▶ _DIRECTIONS_
Quote all of the data that follows exactly as written, skipping the images.

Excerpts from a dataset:
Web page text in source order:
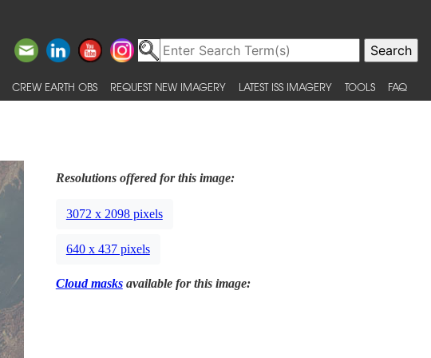
CREW EARTH OBS REQUEST NEW IMAGERY LATEST ISS IMAGERY TOOLS FAQ
Resolutions offered for this image:
3072 x 2098 pixels
640 x 437 pixels
Cloud masksavailable for this image:
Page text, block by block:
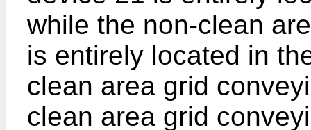
while the non-clean
is entirely located in
clean area grid
clean area grid
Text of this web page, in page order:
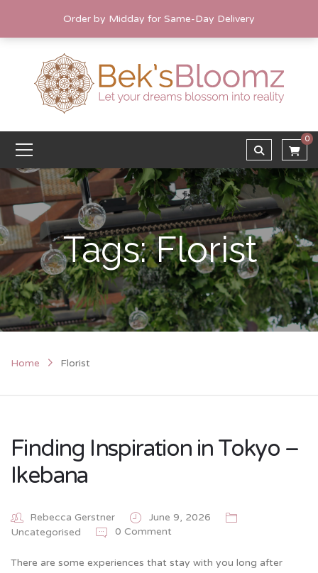
Order by Midday for Same-Day Delivery
0
Tags: Florist
Home Florist
Finding Inspiration in Tokyo –
Ikebana
Rebecca Gerstner
June 9, 2026
Uncategorised
0 Comment
There are some experiences that stay with you long after
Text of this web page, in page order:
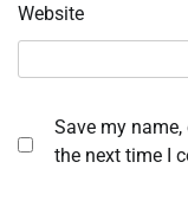
Website
Save my
the next time I
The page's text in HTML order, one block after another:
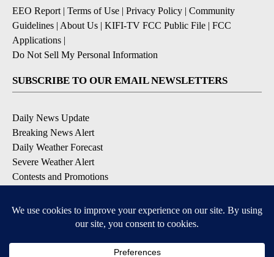
EEO Report | Terms of Use | Privacy Policy | Community
Guidelines | About Us | KIFI-TV FCC Public File | FCC
Applications |
Do Not Sell My Personal Information
SUBSCRIBE TO OUR EMAIL NEWSLETTERS
Daily News Update
Breaking News Alert
Daily Weather Forecast
Severe Weather Alert
Contests and Promotions
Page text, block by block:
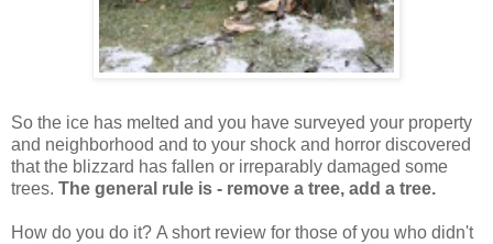
So the ice has melted and you have surveyed your property
and neighborhood and to your shock and horror discovered
that the blizzard has fallen or irreparably damaged some
trees. The general rule is - remove a tree, add a tree.
How do you do it? A short review for those of you who didn't
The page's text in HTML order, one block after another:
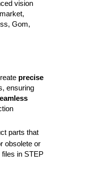
vision
Gom,
precise
ensuring
parts that
obsolete or
in STEP
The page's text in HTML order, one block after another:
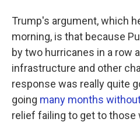
Trump's argument, which
morning, is that because
by two hurricanes in a row
infrastructure and other
response was really quite
going many months
relief failing to get to those
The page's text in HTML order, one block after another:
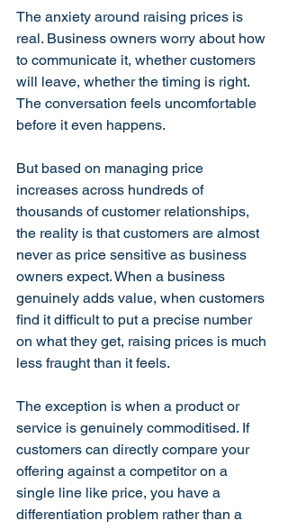
The anxiety around raising prices is
real. Business owners worry about how
to communicate it, whether customers
will leave, whether the timing is right.
The conversation feels uncomfortable
before it even happens.
But based on managing price
increases across hundreds of
thousands of customer relationships,
the reality is that customers are almost
never as price sensitive as business
owners expect. When a business
genuinely adds value, when customers
find it difficult to put a precise number
on what they get, raising prices is much
less fraught than it feels.
The exception is when a product or
service is genuinely commoditised. If
customers can directly compare your
offering against a competitor on a
single line like price, you have a
differentiation problem rather than a
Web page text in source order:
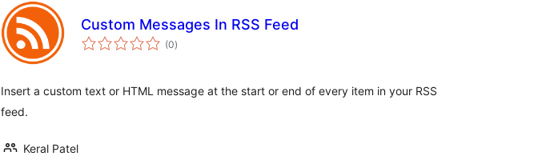
Custom Messages In RSS Feed
(0общо
оценки
)
Insert a custom text or HTML message at the start or end of every item in your RSS
feed.
Keral Patel
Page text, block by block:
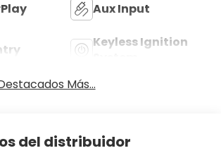
Aux Input
Keyless Ignition
Más...
del distribuidor
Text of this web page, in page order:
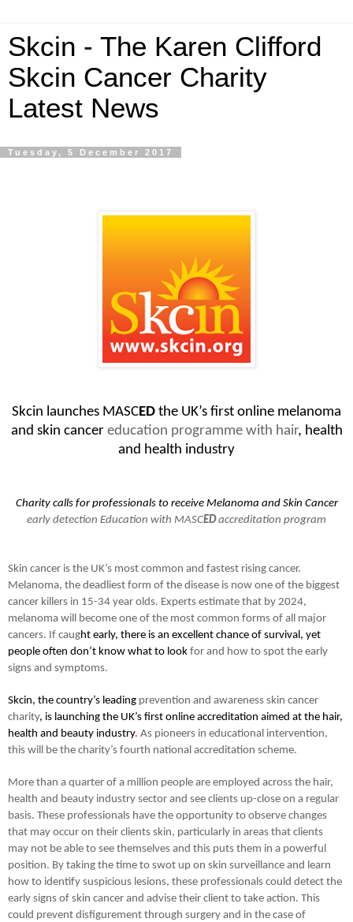
Skcin - The Karen Clifford
Skcin Cancer Charity
Latest News
Tuesday, 5 December 2017
Skcin launches MASCED the UK’s first online melanoma
and skin cancer education programme with hair, health
and health industry
Charity calls for professionals to receive Melanoma and Skin Cancer
early detection Education with MASCEDaccreditation program
Skin cancer is the UK’s most common and fastest rising cancer.
Melanoma, the deadliest form of the disease is now one of the biggest
cancer killers in 15-34 year olds. Experts estimate that by 2024,
melanoma will become one of the most common forms of all major
cancers. If caught early, there is an excellent chance of survival, yet
people often don’t know what to look for and how to spot the early
signs and symptoms.
Skcin, the country’s leading prevention and awareness skin cancer
charity, is launching the UK’s first online accreditation aimed at the hair,
health and beauty industry. As pioneers in educational intervention,
this will be the charity’s fourth national accreditation scheme.
More than a quarter of a million people are employed across the hair,
health and beauty industry sector and see clients up-close on a regular
basis. These professionals have the opportunity to observe changes
that may occur on their clients skin, particularly in areas that clients
may not be able to see themselves and this puts them in a powerful
position. By taking the time to swot up on skin surveillance and learn
how to identify suspicious lesions, these professionals could detect the
early signs of skin cancer and advise their client to take action. This
could prevent disfigurement through surgery and in the case of
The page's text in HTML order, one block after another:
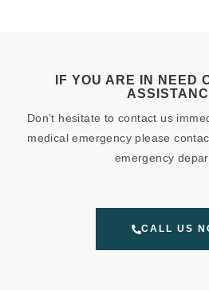
IF YOU ARE IN NEED
Don’t hesitate to contact us
medical emergency please
emergency
CALL US
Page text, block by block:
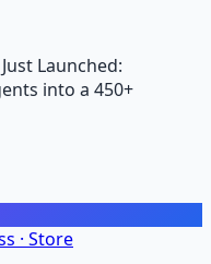
Launched:
into a 450+
· Store
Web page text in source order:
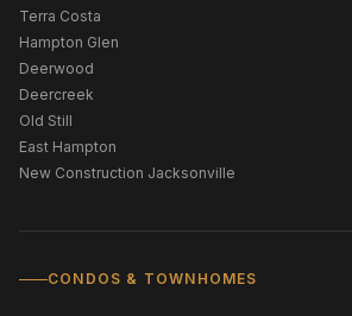
Terra Costa
Hampton Glen
Deerwood
Deercreek
Old Still
East Hampton
New Construction Jacksonville
CONDOS & TOWNHOMES
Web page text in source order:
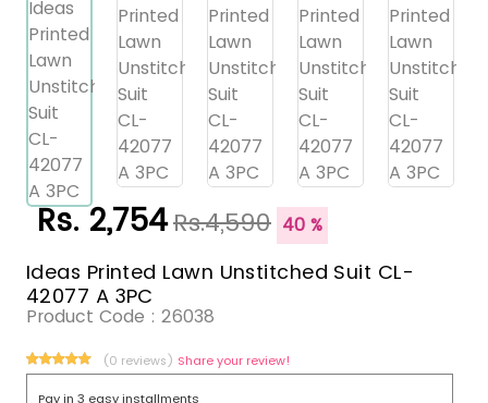
Rs. 2,754Rs.4,590 40 %
Ideas Printed Lawn Unstitched Suit CL-
42077 A 3PC
Product Code : 26038
(0 reviews) Share your review!
Pay in 3 easy installments
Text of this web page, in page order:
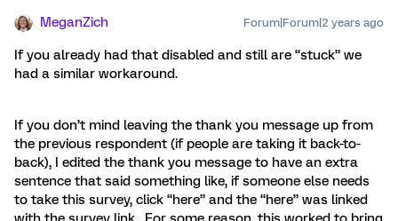
MeganZich Forum|Forum|2 years ago
If you already had that disabled and still are “stuck” we
had a similar workaround.
If you don’t mind leaving the thank you message up from
the previous respondent (if people are taking it back-to-
back), I edited the thank you message to have an extra
sentence that said something like, if someone else needs
to take this survey, click “here” and the “here” was linked
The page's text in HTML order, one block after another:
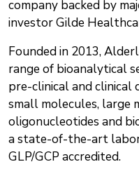
company backed by
investor Gilde
Founded in 2013,
range of bioanalytical
pre-clinical and clinical
small molecules, large
oligonucleotides and
a state-of-the-art
GLP/GCP accredited.

▶ _OUTPUT FOR THIS TASK_
Web page text in source order:
CREW EARTH OBS REQUEST NEW IMAGERY LATEST ISS IMAGERY TOOLS FAQ
Resolutions offered for this image:
3072 x 2098 pixels
640 x 437 pixels
Cloud masksavailable for this image:
Page text, block by block:
while the non-clean
is entirely located in
clean area grid
clean area grid
Text of this web page, in page order:
Order by Midday for Same-Day Delivery
0
Tags: Florist
Home Florist
Finding Inspiration in Tokyo –
Ikebana
Rebecca Gerstner
June 9, 2026
Uncategorised
0 Comment
There are some experiences that stay with you long after
Text of this web page, in page order:
Website
Save my
the next time I
The page's text in HTML order, one block after another:
EEO Report | Terms of Use | Privacy Policy | Community
Guidelines | About Us | KIFI-TV FCC Public File | FCC
Applications |
Do Not Sell My Personal Information
SUBSCRIBE TO OUR EMAIL NEWSLETTERS
Daily News Update
Breaking News Alert
Daily Weather Forecast
Severe Weather Alert
Contests and Promotions
Page text, block by block:
So the ice has melted and you have surveyed your property
and neighborhood and to your shock and horror discovered
that the blizzard has fallen or irreparably damaged some
trees. The general rule is - remove a tree, add a tree.
How do you do it? A short review for those of you who didn't
The page's text in HTML order, one block after another:
vision
Gom,
precise
ensuring
parts that
obsolete or
in STEP
The page's text in HTML order, one block after another:
Trump's argument, which
morning, is that because
by two hurricanes in a row
infrastructure and other
response was really quite
going many months
relief failing to get to those
The page's text in HTML order, one block after another:
The anxiety around raising prices is
real. Business owners worry about how
to communicate it, whether customers
will leave, whether the timing is right.
The conversation feels uncomfortable
before it even happens.
But based on managing price
increases across hundreds of
thousands of customer relationships,
the reality is that customers are almost
never as price sensitive as business
owners expect. When a business
genuinely adds value, when customers
find it difficult to put a precise number
on what they get, raising prices is much
less fraught than it feels.
The exception is when a product or
service is genuinely commoditised. If
customers can directly compare your
offering against a competitor on a
single line like price, you have a
differentiation problem rather than a
Web page text in source order:
Custom Messages In RSS Feed
(0общо
оценки
)
Insert a custom text or HTML message at the start or end of every item in your RSS
feed.
Keral Patel
Page text, block by block:
Aux Input
Keyless Ignition
Más...
del distribuidor
Text of this web page, in page order:
Skcin - The Karen Clifford
Skcin Cancer Charity
Latest News
Tuesday, 5 December 2017
Skcin launches MASCED the UK’s first online melanoma
and skin cancer education programme with hair, health
and health industry
Charity calls for professionals to receive Melanoma and Skin Cancer
early detection Education with MASCEDaccreditation program
Skin cancer is the UK’s most common and fastest rising cancer.
Melanoma, the deadliest form of the disease is now one of the biggest
cancer killers in 15-34 year olds. Experts estimate that by 2024,
melanoma will become one of the most common forms of all major
cancers. If caught early, there is an excellent chance of survival, yet
people often don’t know what to look for and how to spot the early
signs and symptoms.
Skcin, the country’s leading prevention and awareness skin cancer
charity, is launching the UK’s first online accreditation aimed at the hair,
health and beauty industry. As pioneers in educational intervention,
this will be the charity’s fourth national accreditation scheme.
More than a quarter of a million people are employed across the hair,
health and beauty industry sector and see clients up-close on a regular
basis. These professionals have the opportunity to observe changes
that may occur on their clients skin, particularly in areas that clients
may not be able to see themselves and this puts them in a powerful
position. By taking the time to swot up on skin surveillance and learn
how to identify suspicious lesions, these professionals could detect the
early signs of skin cancer and advise their client to take action. This
could prevent disfigurement through surgery and in the case of
The page's text in HTML order, one block after another:
IF YOU ARE IN NEED
Don’t hesitate to contact us
medical emergency please
emergency
CALL US
Page text, block by block:
Launched:
into a 450+
· Store
Web page text in source order:
Terra Costa
Hampton Glen
Deerwood
Deercreek
Old Still
East Hampton
New Construction Jacksonville
CONDOS & TOWNHOMES
Web page text in source order:
Rs. 2,754Rs.4,590 40 %
Ideas Printed Lawn Unstitched Suit CL-
42077 A 3PC
Product Code : 26038
(0 reviews) Share your review!
Pay in 3 easy installments
Text of this web page, in page order:
MeganZich Forum|Forum|2 years ago
If you already had that disabled and still are “stuck” we
had a similar workaround.
If you don’t mind leaving the thank you message up from
the previous respondent (if people are taking it back-to-
back), I edited the thank you message to have an extra
sentence that said something like, if someone else needs
to take this survey, click “here” and the “here” was linked
The page's text in HTML order, one block after another:
company backed by
investor Gilde
Founded in 2013,
range of bioanalytical
pre-clinical and clinical
small molecules, large
oligonucleotides and
a state-of-the-art
GLP/GCP accredited.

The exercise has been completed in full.